Terbukti, strategi ini terbilang cukup efektif. Dengan
mengusung bendera “Gendhis” sebagai brand produk tas yang Ia pasarkan, Yuliana
dan suaminya bisa menjual kurang lebih empat ratus item tas etnik dengan omzet
selama pameran sekitar Rp. 50 juta. Tentunya ini angka yang cukup besar bagi
seorang pemula seperti Yuliana beserta suami yang rela menggadaikan sepeda
motornya senilai Rp 5 juta untuk membayar biaya sewa di pameran Inacraft.
Setelah melihat perkembangannya semakin pesat, pada tahun
2004 Yuliana mulai berbagi peran dengan sang suami.

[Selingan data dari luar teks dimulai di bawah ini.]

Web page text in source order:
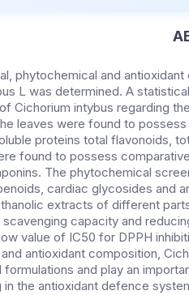
phytochemical and
L was determined. A
Cichorium intybus regarding
leaves were found to
proteins total flavonoids,
found to possess
The phytochemical
cardiac glycosides and
extracts of different
scavenging capacity and
value of IC50 for DPPH
antioxidant composition,
and play an
in the antioxidant defence
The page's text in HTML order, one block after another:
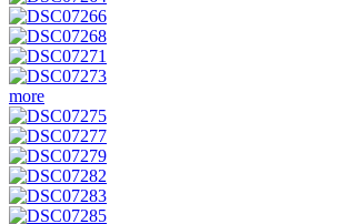
more
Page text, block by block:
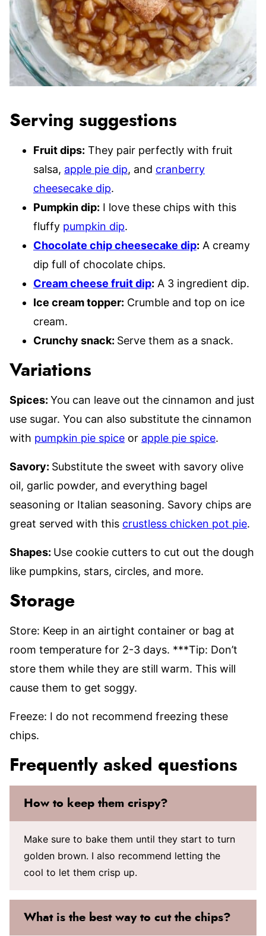
Serving suggestions
Fruit dips: They pair perfectly with fruit
salsa, apple pie dip, and cranberry
cheesecake dip.
Pumpkin dip: I love these chips with this
fluffy pumpkin dip.
Chocolate chip cheesecake dip: A creamy
dip full of chocolate chips.
Cream cheese fruit dip: A 3 ingredient dip.
Ice cream topper: Crumble and top on ice
cream.
Crunchy snack: Serve them as a snack.
Variations
Spices: You can leave out the cinnamon and just
use sugar. You can also substitute the cinnamon
with pumpkin pie spice or apple pie spice.
Savory: Substitute the sweet with savory olive
oil, garlic powder, and everything bagel
seasoning or Italian seasoning. Savory chips are
great served with this crustless chicken pot pie.
Shapes: Use cookie cutters to cut out the dough
like pumpkins, stars, circles, and more.
Storage
Store: Keep in an airtight container or bag at
room temperature for 2-3 days. ***Tip: Don’t
store them while they are still warm. This will
cause them to get soggy.
Freeze: I do not recommend freezing these
chips.
Frequently asked questions
How to keep them crispy?
Make sure to bake them until they start to turn
golden brown. I also recommend letting the
cool to let them crisp up.
What is the best way to cut the chips?

Untuk memenuhi permintaan
pasar yang semakin meningkat, Yuliana berkonsentrasi menangani proses produksi
sedangkan suaminya lebih fokus menyusun strategi pemasaran dan branding produk
baik secara online maupun offline.
Harmoninasi kerjasama yang dibangun pasangan suami istri ini
memang benar-benar berhasil. Ditangan sang suami, pemasaran tas Gendhis bisa
menjangkau pasar yang lebih luas dan mulai membuka gerai di beberapa mall,
hotel, serta memiliki gerai independen dan jaringan dealer di kota-kota besar
seperti misalnya Jakarta, Bandung, Semarang, Medan, Balikpapan, Solo dan Bali.

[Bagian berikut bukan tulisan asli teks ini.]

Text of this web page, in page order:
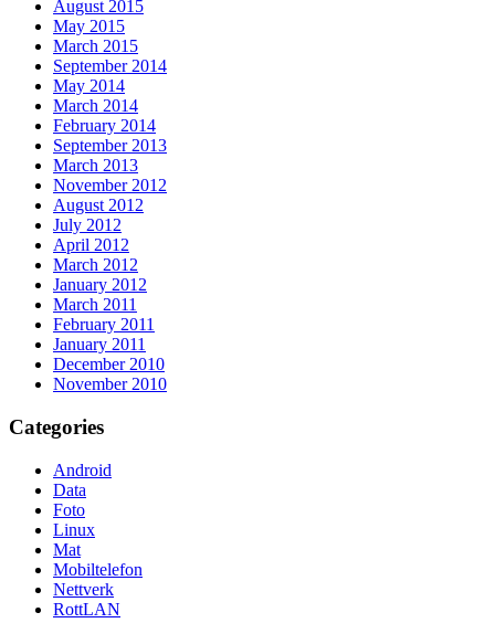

Tak hanya itu saja, sekarang ini berkat inovasi produk yang
Ia tawarkan, kreasi tas Gendhis mulai menembus pasar global dan diminati
konsumen di tingkat internasional. Bahkan beberapa gerai sudah dibangun di
negara-negara tetangga, seperti misalnya Selandia Baru, dan Malaysia, serta
mulai memasok tas natural ke negara maju seperti Italia, Jepang, dan Amerika.
Dengan mengusung bahan-bahan alami dalam proses produksinya,
sekarang ini kerja keras dan kerja sama Ferry Yuliana dan Indro Pranomo berhasil menjadi salah satu pengusaha tas
yang sukses berbisnis dengan mengangkat potensi bahan lokal di sekitarnya.